Чтение онлайн

на главную - закладки

Жанры

Шрифт:

– Кошмар, цирк какой-то. – Сестра не утерпела и засмеялась.

– Русский мужик – это тебе, Таня, не лекарь-аптекарь клизмы ставить. Русского мужика запросто не свалишь. Он ить, зараза, и в гробе ногой дрыгнет…

– Додрыгались… – многозначительно ухмыльнулся шашлычник.

– Ну всё, ложитесь, – ещё раз умоляюще попросила сестра и, сердобольно покачав головой, вышла из палаты.

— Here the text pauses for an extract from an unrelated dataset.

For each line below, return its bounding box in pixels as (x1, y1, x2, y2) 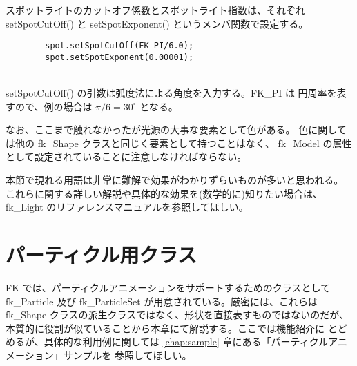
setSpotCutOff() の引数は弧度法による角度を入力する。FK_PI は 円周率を (6, 86, 337, 100)
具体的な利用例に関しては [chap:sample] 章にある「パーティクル (44, 334, 329, 349)
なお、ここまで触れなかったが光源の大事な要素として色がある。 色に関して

Когда дверь с тихим скрипом притворилась, Карнак – он, кажется, боялся замолчать, остаться один на один со своей бедой, – протараторил нам ещё несколько частушек, какие в народе зовут соромными, потому что не рассчитаны на нежные девичьи уши. Соромные я почти все призабыл, а вот про двух нерусей осела в памяти мстительным осадком, да простит Господь; но больно уж много в ней таилось кровавого смысла:

Едет Троцкий на козе,Свердлов на собаке,Троцкий
Свердлову сказал:
– Мы с тобой казаки.

Опять возмущённо заворочался в кровати, заскрипел пружинами наш шашлычник, и укушенные, посудачив шепотком, вернее, послушав ещё баюнка-охотника, потихоньку, под нудное, что капель из худого рукомойника, бурчание шашлычника наконец угомонились.

* * *

Снился мне цирк… Медведь в русской расшитой по вороту рубахе, зажав в лапах бутылку, хлещет сивуху прямо из горла, потом берёт гармонь и, отчаянно развалив меха, наяривает «комаринского». Публика ржёт, уливается, а лица – бледные пятна с чёрными провалами ртов. Подле медведя в ночном до пят плаще с красным подбоем, в чёрной ермолке суетится дрессировщик – на обличку не то врач Ребенок, не то наш шашлычник, чернявый и курчавый, носатый мужичок, не то злодей Свердлов либо Троцкий. Мельтешит дрессировщик перед медведем, то сахарком побалует, то бичом ожжёт; и вот вроде все терпение у медведя вышло, заревел тот обиженно, бросил гармонь, лягнул ногой бутылку и пошёл восвояси. Но чернявый, визжа не по-русски, выхватил кривую секиру и оттяпал медведю лапу…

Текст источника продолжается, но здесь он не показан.